Question

Help please
best answer rewarded
screencap in comments

Answer 1

Break this up into pieces

Can you factor \(m^2-4\)?

Answer 2

Nope I have no idea how to do any of this

Answer 3

$$
(m+2)(m-2)=m^2-2m+2m-4=m^2-4
$$
Do you see that?

Answer 4

we can factor out like terms and then cancel anything that's the same in the numerator and the denominator.

Answer 5

oh hi

Answer 6

\[\frac{3m-6}{4m+12}\] let's consider this part of the problem... there is a number in common on 3m -6. What number can I factor out? also what is 3/3 and -6/3

similarly what number can I factor out? what is 4/4 and 12/4 for the denominator..

Answer 7

I can pull out a 3 for 3m-6 and I will have 3(m-2).
I can pull out a 4 for 4m+12 and I will have 4(m+3)

Answer 8

\[\frac{m^2+5m+6}{m^2-4}\] this requires factoring as well. We have a perfect square on the bottom of the denominator. now we just need to factor the numerator which is \[m^2+5m+6\]

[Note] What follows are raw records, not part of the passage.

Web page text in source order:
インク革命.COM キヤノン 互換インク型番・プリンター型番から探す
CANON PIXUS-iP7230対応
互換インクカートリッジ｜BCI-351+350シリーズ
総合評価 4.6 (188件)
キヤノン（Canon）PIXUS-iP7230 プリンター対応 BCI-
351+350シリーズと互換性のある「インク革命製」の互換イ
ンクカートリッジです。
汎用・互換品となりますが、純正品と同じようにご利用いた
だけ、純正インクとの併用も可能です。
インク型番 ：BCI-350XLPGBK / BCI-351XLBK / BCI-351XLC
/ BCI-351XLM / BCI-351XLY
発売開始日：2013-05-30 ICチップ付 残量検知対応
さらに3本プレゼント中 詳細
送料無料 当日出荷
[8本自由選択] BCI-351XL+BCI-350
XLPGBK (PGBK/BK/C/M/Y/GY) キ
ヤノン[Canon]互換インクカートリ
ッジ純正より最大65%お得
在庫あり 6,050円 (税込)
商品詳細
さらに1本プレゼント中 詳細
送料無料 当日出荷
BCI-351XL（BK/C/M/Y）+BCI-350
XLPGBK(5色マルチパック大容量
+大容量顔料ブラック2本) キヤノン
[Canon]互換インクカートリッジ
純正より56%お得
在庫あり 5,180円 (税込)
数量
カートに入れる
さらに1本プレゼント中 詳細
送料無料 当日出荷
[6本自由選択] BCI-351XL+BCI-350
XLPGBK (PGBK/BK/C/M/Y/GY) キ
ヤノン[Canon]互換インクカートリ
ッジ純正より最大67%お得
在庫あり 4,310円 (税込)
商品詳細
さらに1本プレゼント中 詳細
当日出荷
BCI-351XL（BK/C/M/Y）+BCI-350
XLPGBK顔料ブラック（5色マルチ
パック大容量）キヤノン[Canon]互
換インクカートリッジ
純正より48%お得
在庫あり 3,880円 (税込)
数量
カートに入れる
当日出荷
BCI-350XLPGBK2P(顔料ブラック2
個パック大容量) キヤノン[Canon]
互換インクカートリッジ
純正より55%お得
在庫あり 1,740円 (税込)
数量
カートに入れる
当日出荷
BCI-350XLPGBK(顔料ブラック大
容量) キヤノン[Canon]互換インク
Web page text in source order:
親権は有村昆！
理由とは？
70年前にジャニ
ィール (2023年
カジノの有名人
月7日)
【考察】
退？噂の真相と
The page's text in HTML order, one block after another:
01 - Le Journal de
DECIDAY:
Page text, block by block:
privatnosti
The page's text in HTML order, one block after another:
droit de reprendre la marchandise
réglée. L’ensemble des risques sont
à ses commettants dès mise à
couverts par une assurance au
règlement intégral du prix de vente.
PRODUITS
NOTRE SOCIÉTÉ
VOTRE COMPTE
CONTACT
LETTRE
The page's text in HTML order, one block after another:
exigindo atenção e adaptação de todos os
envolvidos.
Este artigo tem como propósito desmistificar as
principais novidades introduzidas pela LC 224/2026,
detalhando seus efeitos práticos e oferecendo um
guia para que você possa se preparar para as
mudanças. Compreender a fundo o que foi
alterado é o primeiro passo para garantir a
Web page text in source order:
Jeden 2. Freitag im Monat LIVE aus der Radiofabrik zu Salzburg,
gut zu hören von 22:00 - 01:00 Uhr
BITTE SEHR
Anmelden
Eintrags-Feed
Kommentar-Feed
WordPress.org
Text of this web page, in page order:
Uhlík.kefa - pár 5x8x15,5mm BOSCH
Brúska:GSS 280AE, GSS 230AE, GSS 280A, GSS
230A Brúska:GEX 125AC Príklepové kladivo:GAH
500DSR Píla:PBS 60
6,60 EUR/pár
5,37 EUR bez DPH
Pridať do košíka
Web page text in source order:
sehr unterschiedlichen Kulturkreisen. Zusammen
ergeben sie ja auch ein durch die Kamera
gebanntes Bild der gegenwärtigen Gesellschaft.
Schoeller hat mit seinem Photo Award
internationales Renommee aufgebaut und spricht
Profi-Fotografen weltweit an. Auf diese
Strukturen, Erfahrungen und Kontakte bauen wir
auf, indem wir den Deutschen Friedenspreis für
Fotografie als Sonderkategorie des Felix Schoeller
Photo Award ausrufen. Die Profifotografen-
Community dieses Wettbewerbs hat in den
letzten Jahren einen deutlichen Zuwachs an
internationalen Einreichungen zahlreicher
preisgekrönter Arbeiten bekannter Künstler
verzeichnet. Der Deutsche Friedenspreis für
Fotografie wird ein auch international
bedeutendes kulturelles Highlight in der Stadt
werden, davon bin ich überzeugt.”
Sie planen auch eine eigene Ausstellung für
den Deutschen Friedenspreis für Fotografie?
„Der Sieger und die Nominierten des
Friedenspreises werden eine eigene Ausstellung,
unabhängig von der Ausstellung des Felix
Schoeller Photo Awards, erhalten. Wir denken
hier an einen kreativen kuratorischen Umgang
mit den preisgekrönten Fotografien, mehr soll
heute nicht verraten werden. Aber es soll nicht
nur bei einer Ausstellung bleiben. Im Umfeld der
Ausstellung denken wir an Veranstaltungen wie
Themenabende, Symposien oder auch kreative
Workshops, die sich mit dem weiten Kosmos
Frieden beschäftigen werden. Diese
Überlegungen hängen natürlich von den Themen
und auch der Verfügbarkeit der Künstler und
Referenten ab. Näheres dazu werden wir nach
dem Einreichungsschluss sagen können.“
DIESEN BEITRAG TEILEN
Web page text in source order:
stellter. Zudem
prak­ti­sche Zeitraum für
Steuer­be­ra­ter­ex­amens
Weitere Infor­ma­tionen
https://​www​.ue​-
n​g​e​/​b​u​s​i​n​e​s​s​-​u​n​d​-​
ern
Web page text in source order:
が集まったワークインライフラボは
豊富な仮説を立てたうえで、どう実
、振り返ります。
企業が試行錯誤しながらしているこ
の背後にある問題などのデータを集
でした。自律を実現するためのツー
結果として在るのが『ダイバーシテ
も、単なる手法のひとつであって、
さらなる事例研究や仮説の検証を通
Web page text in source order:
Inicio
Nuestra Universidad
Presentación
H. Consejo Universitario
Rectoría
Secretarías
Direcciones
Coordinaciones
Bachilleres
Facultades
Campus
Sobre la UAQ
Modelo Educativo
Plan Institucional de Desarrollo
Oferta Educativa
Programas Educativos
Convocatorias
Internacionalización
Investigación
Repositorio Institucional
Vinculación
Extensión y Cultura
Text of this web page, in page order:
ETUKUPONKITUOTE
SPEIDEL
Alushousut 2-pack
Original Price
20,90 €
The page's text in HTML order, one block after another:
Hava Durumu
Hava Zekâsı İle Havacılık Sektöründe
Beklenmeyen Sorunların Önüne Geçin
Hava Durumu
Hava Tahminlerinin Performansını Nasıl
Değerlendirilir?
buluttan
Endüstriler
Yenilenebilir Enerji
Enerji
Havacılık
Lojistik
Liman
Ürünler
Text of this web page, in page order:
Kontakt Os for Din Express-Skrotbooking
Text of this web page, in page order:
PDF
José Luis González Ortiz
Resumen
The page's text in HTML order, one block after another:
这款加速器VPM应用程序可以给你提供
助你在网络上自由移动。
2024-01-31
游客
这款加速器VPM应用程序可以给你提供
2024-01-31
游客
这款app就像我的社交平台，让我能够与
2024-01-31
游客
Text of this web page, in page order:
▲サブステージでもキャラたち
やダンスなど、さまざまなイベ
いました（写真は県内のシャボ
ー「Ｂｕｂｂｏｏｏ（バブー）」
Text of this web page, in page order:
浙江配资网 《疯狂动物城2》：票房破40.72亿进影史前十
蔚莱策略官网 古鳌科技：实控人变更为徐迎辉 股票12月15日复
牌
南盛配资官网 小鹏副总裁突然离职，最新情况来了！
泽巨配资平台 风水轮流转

We need to focus on all combinations that make 6 and use addition or subtraction to make a 5

the combinations of 6 are

6 and 1
1 and 6
2 and 3
3 and 2

Answer 9

6 and 1 isn't going to work . If I add them together it's 7... subtract and it's a 5. Well why can't we use this? Because our equation has double + signs... so it requires all numbers to be positive.

Answer 10

2 and 3 will work just fine. Not only is it 2 x 3 = 6, but 2+3 =5 so our \[m^2+5m+6 \rightarrow (m+2)(m+3)\]

Answer 11

\[\frac{3(m-2)}{4(m+3)} \times \frac{(m+2)(m+3)}{(m+2)(m-2)}\]

Answer 12

there are a bunch of terms to cancel out I see (m+3) on the numerator and denominator...the same case happens for (m-2) and (m+2). ANd then you are left with \[\frac{3}{4}\]